Grid.ID – Narkoba masih menjadi masalah serius yang dihadapi Indonesia. Dilansir dari laporan United Nations Office on Drugs and Crime (UNODC) pada 2018, Indonesia masuk ke dalam jajaran segitiga emas perdagangan narkoba, khususnya metamfetamin atau dikenal dengan nama sabu.
Selain Indonesia, negara lain yang masuk dalam jajaran segitiga emas lainnya adalah Jepang, Australia, Selandia Baru, dan Malaysia.
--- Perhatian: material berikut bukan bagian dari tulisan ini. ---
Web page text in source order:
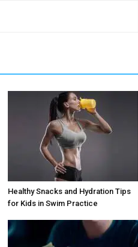
Healthy Snacks and Hydration Tips
for Kids in Swim Practice
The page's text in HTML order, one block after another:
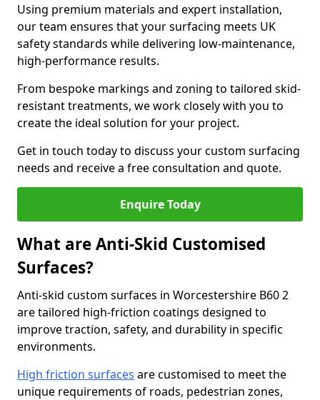
Using premium materials and expert installation,
our team ensures that your surfacing meets UK
safety standards while delivering low-maintenance,
high-performance results.
From bespoke markings and zoning to tailored skid-
resistant treatments, we work closely with you to
create the ideal solution for your project.
Get in touch today to discuss your custom surfacing
needs and receive a free consultation and quote.
Enquire Today
What are Anti-Skid Customised
Surfaces?
Anti-skid custom surfaces in Worcestershire B60 2
are tailored high-friction coatings designed to
improve traction, safety, and durability in specific
environments.
High friction surfaces are customised to meet the
unique requirements of roads, pedestrian zones,
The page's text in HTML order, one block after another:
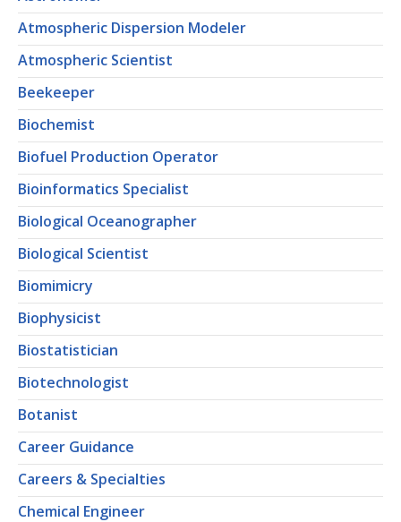
Atmospheric Dispersion Modeler
Atmospheric Scientist
Beekeeper
Biochemist
Biofuel Production Operator
Bioinformatics Specialist
Biological Oceanographer
Biological Scientist
Biomimicry
Biophysicist
Biostatistician
Biotechnologist
Botanist
Career Guidance
Careers & Specialties
Chemical Engineer
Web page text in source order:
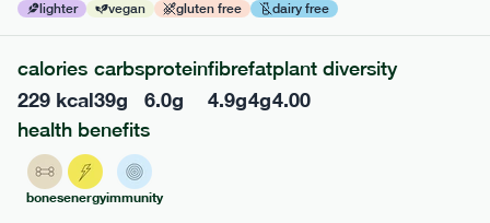
low fodmaprange
lighter v
lighter vegan gluten free dairy free
calories
229 kcal
carbs
39g
protein
6.0g
fibre
4.9g
fat
4g
plant diversity
4.00
health benefits
bonesenergyimmunity
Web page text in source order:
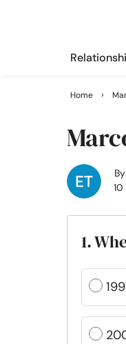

Tidak hanya itu, pengguna sabu di Indonesia juga cukup tinggi. Mengutip Infografis Pencegahan dan Pemberantasan Penyalahgunaan dan Peredaran Gelap Narkotika (P4GN) Triwulan IV 2020 milik Badan Narkotika Nasional (BNN), sabu menempati peringkat pertama sebagai jenis narkoba yang banyak digunakan dengan jumlah 7.541 kasus dan 9.924 tersangka.
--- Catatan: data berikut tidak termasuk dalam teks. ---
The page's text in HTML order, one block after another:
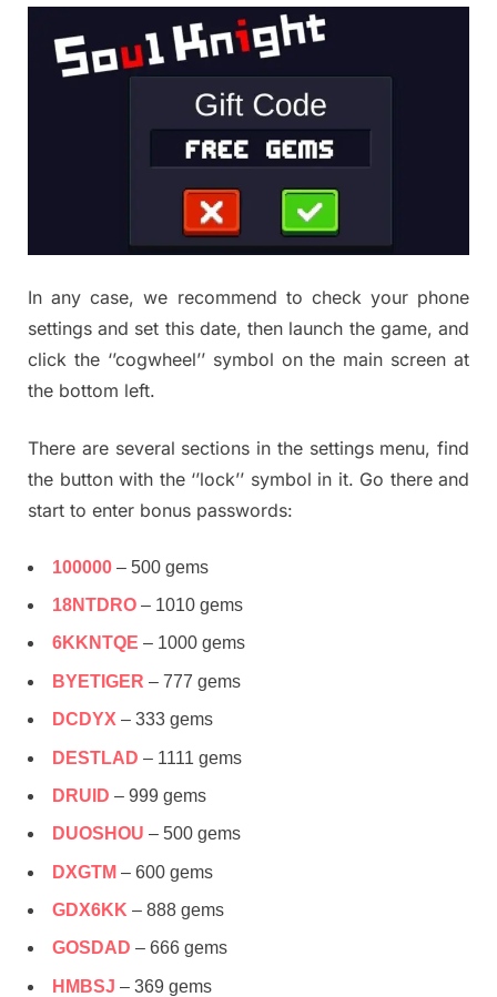
In any case, we recommend to check your phone
settings and set this date, then launch the game, and
click the ‘’cogwheel’’ symbol on the main screen at
the bottom left.
There are several sections in the settings menu, find
the button with the ‘’lock’’ symbol in it. Go there and
start to enter bonus passwords:
100000 – 500 gems
18NTDRO – 1010 gems
6KKNTQE – 1000 gems
BYETIGER – 777 gems
DCDYX – 333 gems
DESTLAD – 1111 gems
DRUID – 999 gems
DUOSHOU – 500 gems
DXGTM – 600 gems
GDX6KK – 888 gems
GOSDAD – 666 gems
HMBSJ – 369 gems
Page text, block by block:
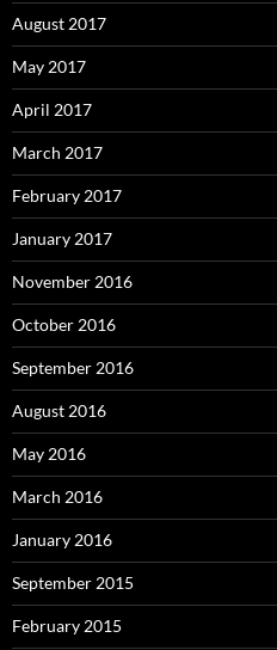
August 2017
May 2017
April 2017
March 2017
February 2017
January 2017
November 2016
October 2016
September 2016
August 2016
May 2016
March 2016
January 2016
September 2015
February 2015
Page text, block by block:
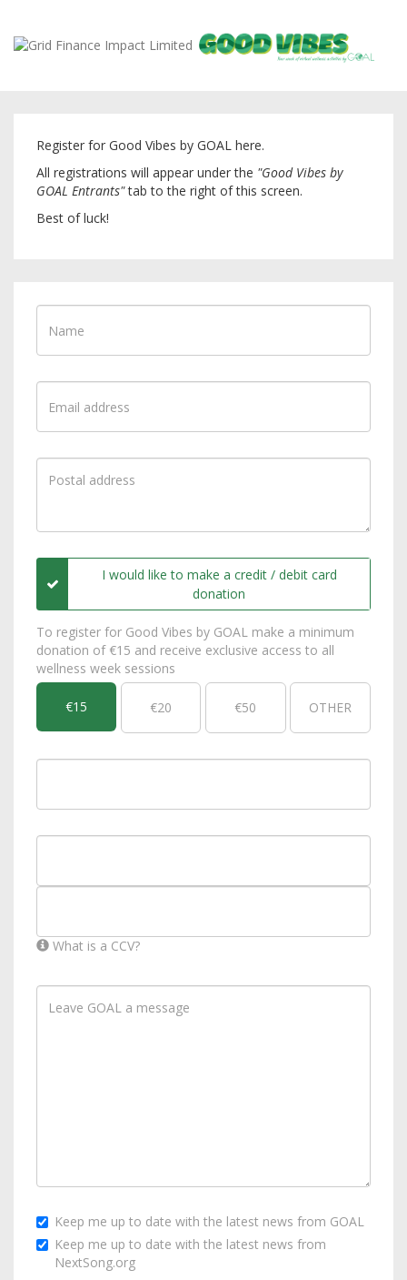
Register for Good Vibes by GOAL here.
All registrations will appear under the "Good Vibes by
GOAL Entrants"tab to the right of this screen.
Best of luck!
I would like to make a credit / debit card
donation
To register for Good Vibes by GOAL make a minimum
donation of €15 and receive exclusive access to all
wellness week sessions
€15 €20 €50 OTHER
What is a CCV?
Keep me up to date with the latest news from GOAL
Keep me up to date with the latest news from
NextSong.org
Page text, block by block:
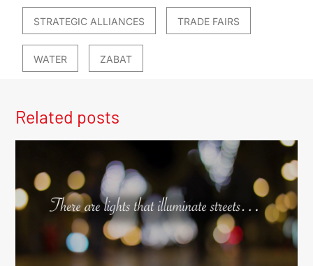
STRATEGIC ALLIANCES TRADE FAIRS
WATER ZABAT
Related posts
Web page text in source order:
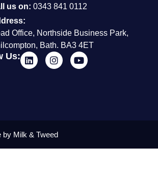
us on: 0343 841 0112
Office, Northside Business Park,
Bath. BA3 4ET
Us:
by Milk & Tweed
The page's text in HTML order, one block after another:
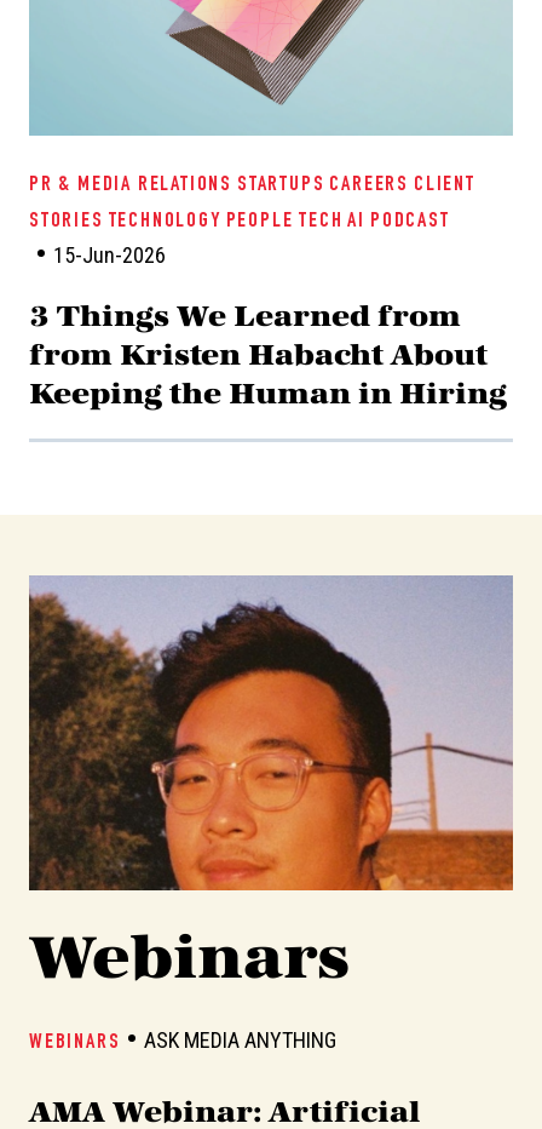
PR & MEDIA RELATIONS STARTUPS CAREERS CLIENT
STORIES TECHNOLOGY PEOPLE TECH AI PODCAST
15-Jun-2026
3 Things We Learned from
from Kristen Habacht About
Keeping the Human in Hiring
Webinars
WEBINARS ASK MEDIA ANYTHING
AMA Webinar: Artificial
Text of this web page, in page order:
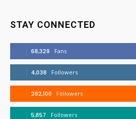
STAY CONNECTED
68,329 Fans
4,038 Followers
282,100 Followers
5,857 Followers
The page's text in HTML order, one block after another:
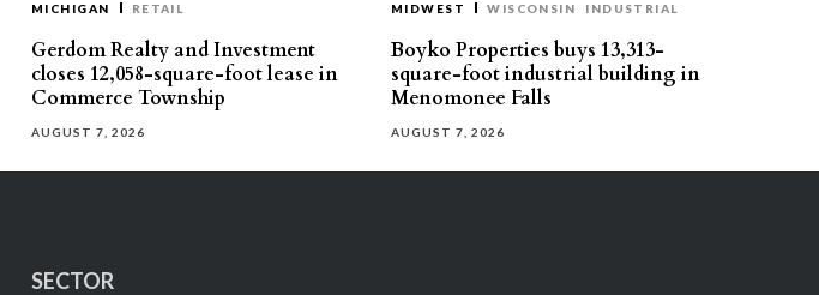
MICHIGAN RETAIL
Gerdom Realty and Investment
closes 12,058-square-foot lease in
Commerce Township
AUGUST 7, 2026
MIDWEST WISCONSIN INDUSTRIAL
Boyko Properties buys 13,313-
square-foot industrial building in
Menomonee Falls
AUGUST 7, 2026
SECTOR
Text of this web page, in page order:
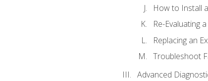
How to Install
Re-Evaluating
Replacing an
Troubleshoot
Advanced
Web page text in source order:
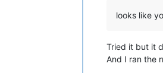
looks like
Tried it but it
And I ran the

Bagi kamu yang belum tahu, sabu awalnya merupakan obat yang biasa digunakan untuk mengobati seseorang dengan gangguan tidur atau epilepsi. Dilansir dari Kompascom, Kamis (8/7/2021), sabu juga biasa dipakai untuk mengobati gejala Attention-Deficit Hyperactivity Disorder (ADHD) dengan takaran dan pengawasan ketat dari ahli.
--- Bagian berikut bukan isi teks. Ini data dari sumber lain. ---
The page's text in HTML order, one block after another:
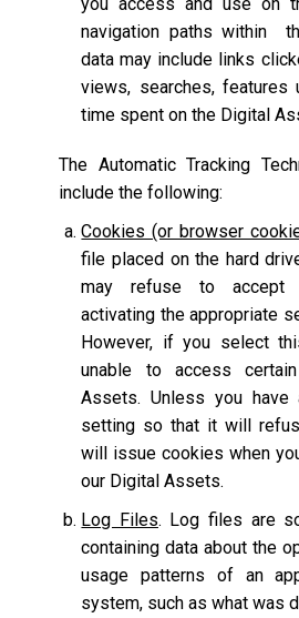
navigation paths within
data may include links
views, searches, features
time spent on the Digital
The Automatic Tracking
include the following:
Cookies (or browser
file placed on the hard
may refuse to accept
activating the appropriate
However, if you select
unable to access
Assets. Unless you have
setting so that it will
will issue cookies when
our Digital Assets.
Log Files. Log files are
containing data about the
usage patterns of an
system, such as what was
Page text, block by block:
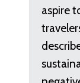
aspire
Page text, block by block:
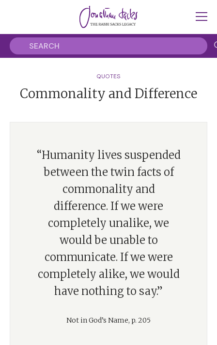
QUOTES
Commonality and Difference
“Humanity lives suspended
between the twin facts of
commonality and
difference. If we were
completely unalike, we
would be unable to
communicate. If we were
completely alike, we would
have nothing to say.”
Not in God’s Name, p. 205
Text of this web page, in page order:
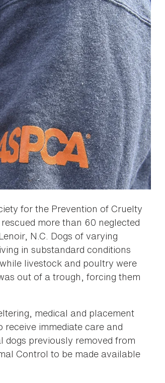
for the Prevention of Cruelty
more than 60 neglected
N.C. Dogs of varying
in substandard conditions
livestock and poultry were
out of a trough, forcing them
medical and placement
immediate care and
dogs previously removed from
Control to be made available
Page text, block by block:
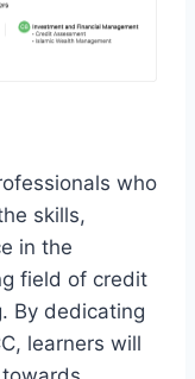
who
skills,
in the
field of credit
By dedicating
learners will
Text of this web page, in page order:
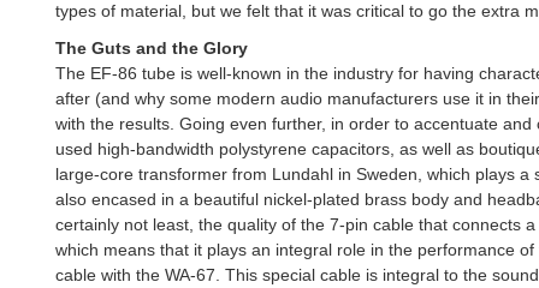
types of material, but we felt that it was critical to go the extra
The Guts and the Glory
The EF-86 tube is well-known in the industry for having
after (and why some modern audio manufacturers use it in
with the results. Going even further, in order to accentuate
used high-bandwidth polystyrene capacitors, as well as
large-core transformer from Lundahl in Sweden, which plays
also encased in a beautiful nickel-plated brass body and
certainly not least, the quality of the 7-pin cable that connects
which means that it plays an integral role in the performance
cable with the WA-67. This special cable is integral to the
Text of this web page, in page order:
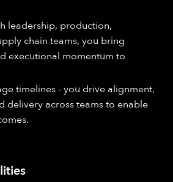
leadership, production,
chain teams, you bring
executional momentum to
timelines - you drive alignment,
delivery across teams to enable
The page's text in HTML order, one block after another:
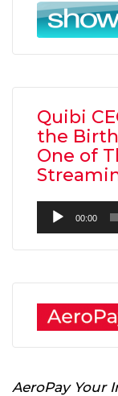
Quibi
the
One of
Audio
Player
00:00
AeroPay Your
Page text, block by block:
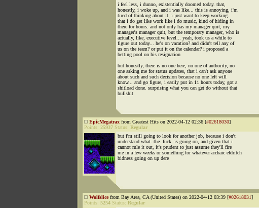
i feel less, i dunno, existentially doomed today. that,
honestly, i woke up, and i was like... this is annoying, i'm
tired of thinking about it, i just want to keep working.
that i do get like work like i do music, kind of hiding in
there for hours. and not only has my manager quit, my
manager's manager quit, but the temporary manager, who is
actually, like, executive level... yeah, took us a while to
figure out today... he's on vacation? and didn't tell any of
us on the team? or put it on the calendar? i proposed a
betting pool on his resignation
but honestly, there is no one here, no one of authority, no
one asking me for status updates, that i can't ask anyone
about such and such decision because no one left will
know... and go figure, i easily put in 11 hours today, got a
shitload done. surprising what you can get do without that
bullshit
EpicMegatrax from Greatest Hits on 2022-04-12 02:36 [#02618030]
Points: 25937 Status: Regular
but i'm still going to look for another job, because i don't
understand what. the. fuck. is going on, and given that i
cannot rule it out, it's prudent to just assume they'll fire
me in a few weeks or something for whatever archaic eldritch
bidness going on up dere
Wolfslicefrom Bay Area, CA (United States) on 2022-04-12 03:39 [#02618031]
Points: 5254 Status: Regular
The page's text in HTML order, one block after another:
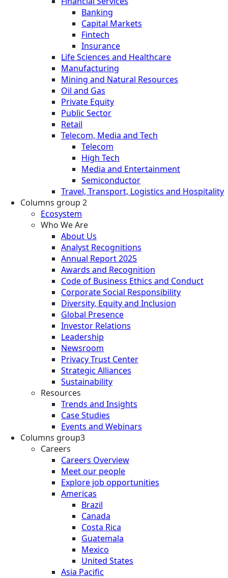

Ketika obat masuk ke dalam tubuh, zat kimia tersebut akan memicu produksi hormon dopamin, serotonin, dan norepinefrin. Hormon ini membuat tubuh menjadi rileks dan bahagia. Dengan takaran yang tepat, obat ini bisa meringankan berbagai gejala yang dirasakan oleh penderita masalah kesehatan di atas.
Sayangnya, meski memiliki manfaat bagi kesehatan, jenis candu ini justru banyak beredar secara ilegal dan berbahaya. Menurut laman BNN, obat-obatan ini awalnya diselundupkan dari luar negeri. Namun seiring berjalannya waktu, jenis narkoba ini pun mulai diproduksi dalam negeri.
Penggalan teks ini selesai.